◆ Supplied material

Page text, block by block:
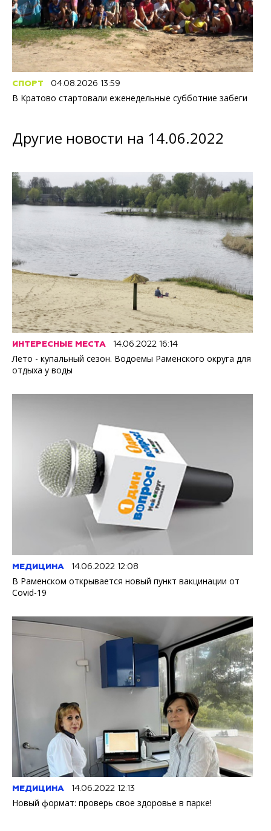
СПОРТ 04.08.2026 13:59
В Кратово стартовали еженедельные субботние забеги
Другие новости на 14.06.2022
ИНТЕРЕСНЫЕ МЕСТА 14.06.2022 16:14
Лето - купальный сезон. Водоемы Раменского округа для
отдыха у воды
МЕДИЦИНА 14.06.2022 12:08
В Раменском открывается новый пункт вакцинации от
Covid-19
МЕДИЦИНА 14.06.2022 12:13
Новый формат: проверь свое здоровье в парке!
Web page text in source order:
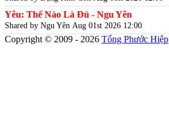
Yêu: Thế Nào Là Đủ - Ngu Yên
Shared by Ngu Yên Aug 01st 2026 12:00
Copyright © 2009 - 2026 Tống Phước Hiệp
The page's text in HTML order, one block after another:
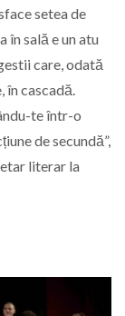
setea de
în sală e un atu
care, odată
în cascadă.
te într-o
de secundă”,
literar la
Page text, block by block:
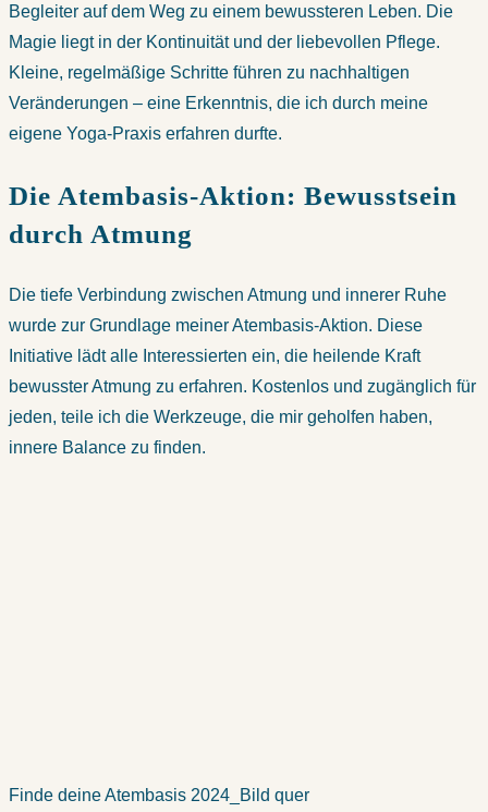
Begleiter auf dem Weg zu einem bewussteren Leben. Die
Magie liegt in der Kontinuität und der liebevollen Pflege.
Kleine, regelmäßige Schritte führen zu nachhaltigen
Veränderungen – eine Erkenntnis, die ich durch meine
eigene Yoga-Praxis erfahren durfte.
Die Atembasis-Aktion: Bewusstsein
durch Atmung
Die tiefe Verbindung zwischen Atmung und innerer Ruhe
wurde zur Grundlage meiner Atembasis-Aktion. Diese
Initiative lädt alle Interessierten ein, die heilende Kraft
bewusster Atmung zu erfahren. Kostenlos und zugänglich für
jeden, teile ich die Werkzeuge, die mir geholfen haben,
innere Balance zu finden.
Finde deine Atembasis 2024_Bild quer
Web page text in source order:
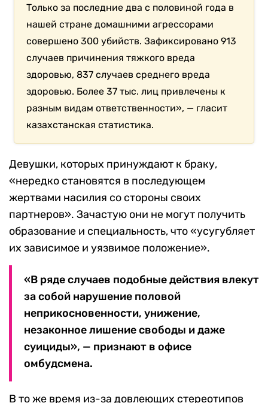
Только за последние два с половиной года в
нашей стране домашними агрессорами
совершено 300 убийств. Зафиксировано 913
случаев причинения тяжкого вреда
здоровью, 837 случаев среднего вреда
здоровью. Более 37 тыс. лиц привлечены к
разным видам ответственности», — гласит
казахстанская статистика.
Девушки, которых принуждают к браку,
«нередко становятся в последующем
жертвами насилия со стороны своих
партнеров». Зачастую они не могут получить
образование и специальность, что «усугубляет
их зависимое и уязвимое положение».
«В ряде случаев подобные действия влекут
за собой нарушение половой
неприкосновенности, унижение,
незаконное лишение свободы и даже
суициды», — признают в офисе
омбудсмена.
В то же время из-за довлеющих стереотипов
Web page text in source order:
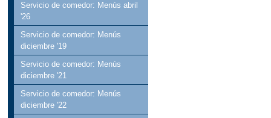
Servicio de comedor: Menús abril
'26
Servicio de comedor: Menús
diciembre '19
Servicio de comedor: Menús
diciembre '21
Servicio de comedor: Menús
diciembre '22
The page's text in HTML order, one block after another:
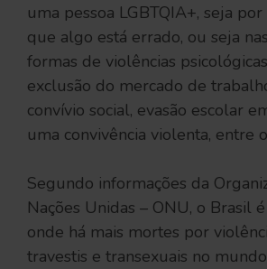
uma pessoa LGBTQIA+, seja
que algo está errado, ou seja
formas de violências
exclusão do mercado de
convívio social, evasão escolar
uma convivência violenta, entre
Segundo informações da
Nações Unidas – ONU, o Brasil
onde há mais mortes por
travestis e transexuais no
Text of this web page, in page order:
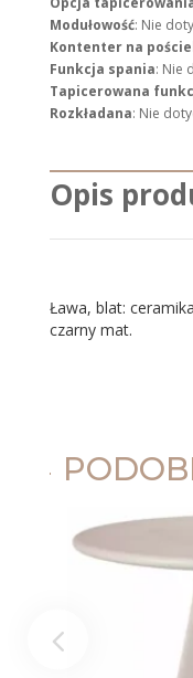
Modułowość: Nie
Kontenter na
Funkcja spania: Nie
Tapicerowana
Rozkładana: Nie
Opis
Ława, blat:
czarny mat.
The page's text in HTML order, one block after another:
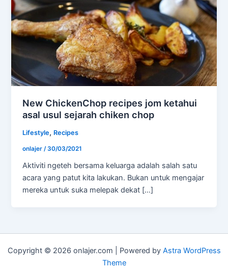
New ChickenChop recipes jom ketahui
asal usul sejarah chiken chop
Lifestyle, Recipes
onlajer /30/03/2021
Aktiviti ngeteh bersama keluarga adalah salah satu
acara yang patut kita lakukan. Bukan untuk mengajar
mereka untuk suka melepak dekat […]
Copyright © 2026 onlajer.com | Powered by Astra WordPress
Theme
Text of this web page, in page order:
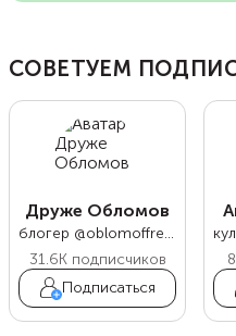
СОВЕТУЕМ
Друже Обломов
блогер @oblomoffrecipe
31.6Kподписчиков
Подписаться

◆ How to complete this task
Restate the lines of the records exactly, starting at the first and stopping after the line with "МЕДИЦИНА 14.06.2022 12:08". Leave out any picture.

◆ Answer section
Page text, block by block:
СПОРТ 04.08.2026 13:59
В Кратово стартовали еженедельные субботние забеги
Другие новости на 14.06.2022
ИНТЕРЕСНЫЕ МЕСТА 14.06.2022 16:14
Лето - купальный сезон. Водоемы Раменского округа для
отдыха у воды
МЕДИЦИНА 14.06.2022 12:08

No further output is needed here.